Section 4.10 Initializing Objects with Constructors

  • A constructor can be used to initialize an object of a class when the object is created.
  • If no constructor is provided for a class, the compiler provides a public default constructor with no parameters that does not modify the instance variables' default values.
  • Like operations, the UML models constructors in the third compartment of a class diagram. To distinguish a constructor from a class's operations, the UML places the word "constructor" between guillemets (« and µ) before the constructor's name.
  • Constructors can specify parameters but cannot specify return types.

Section 4.11 Floating-Point Numbers and Type decimal

  • A real number is a number with a decimal point, such as 7.33, 0.0975 or 1000.12345. C# provides three simple types for storing real numbers—float, double, and decimal.
  • Types float and double are called floating-point types. The primary difference between them and the decimal type is that decimal variables store a limited range of real numbers precisely, but floating-point variables store approximations of real numbers across a much greater range.
  • Variables of type float represent single-precision floating-point numbers and have seven significant digits.

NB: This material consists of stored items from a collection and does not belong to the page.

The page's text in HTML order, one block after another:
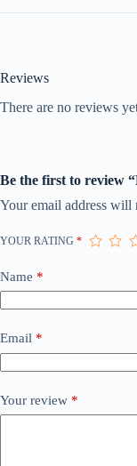
Reviews
There are no reviews
Be the first to review
Your email address will
YOUR RATING *
Name *
Email *
Your review *
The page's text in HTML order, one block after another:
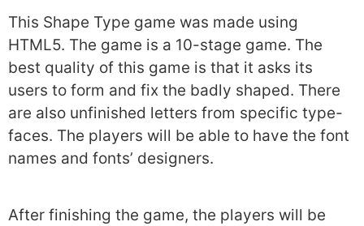
This Shape Type game was made using
HTML5. The game is a 10-stage game. The
best quality of this game is that it asks its
users to form and fix the badly shaped. There
are also unfinished letters from specific type-
faces. The players will be able to have the font
names and fonts’ designers.
After finishing the game, the players will be
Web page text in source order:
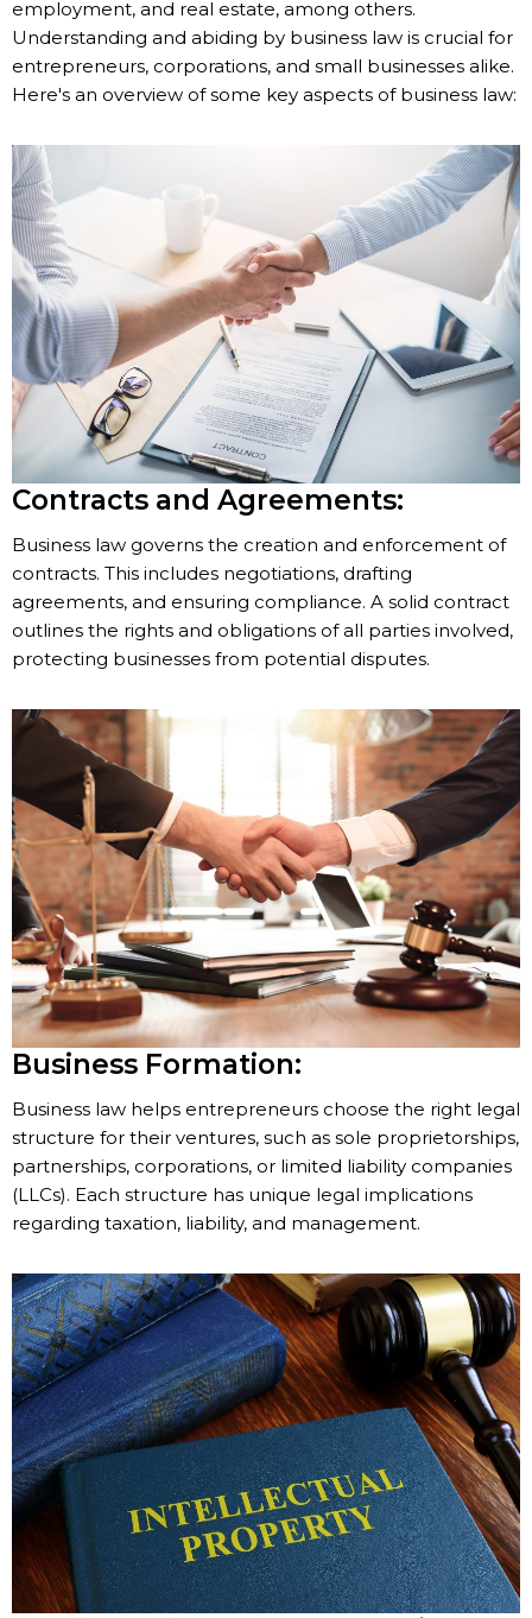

Variables of type double represent double-precision floating-point numbers. These require twice as much storage as float variables and provide 15–16 significant digits—approximately double the precision of float variables. Furthermore, variables of type decimal require twice as much storage as double variables and provide 28–29 significant digits.
  • Real number values that appear in source code are of type double by default.
  • Convert method ToDecimal extracts a decimal value from a string.
  • The : in a format item indicates that the next character represents a format specifier.
  • The C format specifier specifies a monetary amount (C is for currency).
  • It's possible to declare the get and set accessors of a property with different access modifiers. One accessor must implicitly have the same access as the property and the other must be declared with a more restrictive access modifier than the property; private is more restrictive than public.